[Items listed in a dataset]
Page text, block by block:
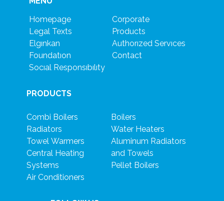
Homepage
Legal Texts
Elgınkan
Foundatıon
Socıal Responsıbılıty
Corporate
Products
Authorızed Servıces
Contact
PRODUCTS
Combi Boilers
Radiators
Towel Warmers
Central Heating
Systems
Air Conditioners
Boilers
Water Heaters
Aluminum Radiators
and Towels
Pellet Boilers

• BRIEF: Starting from the first line of the entries above, print each line exactly until the line containing "Water Heaters" has been printed, and skip the pictures.

• SOLUTION FOR THIS PROBLEM:
Page text, block by block:
Homepage
Legal Texts
Elgınkan
Foundatıon
Socıal Responsıbılıty
Corporate
Products
Authorızed Servıces
Contact
PRODUCTS
Combi Boilers
Radiators
Towel Warmers
Central Heating
Systems
Air Conditioners
Boilers
Water Heaters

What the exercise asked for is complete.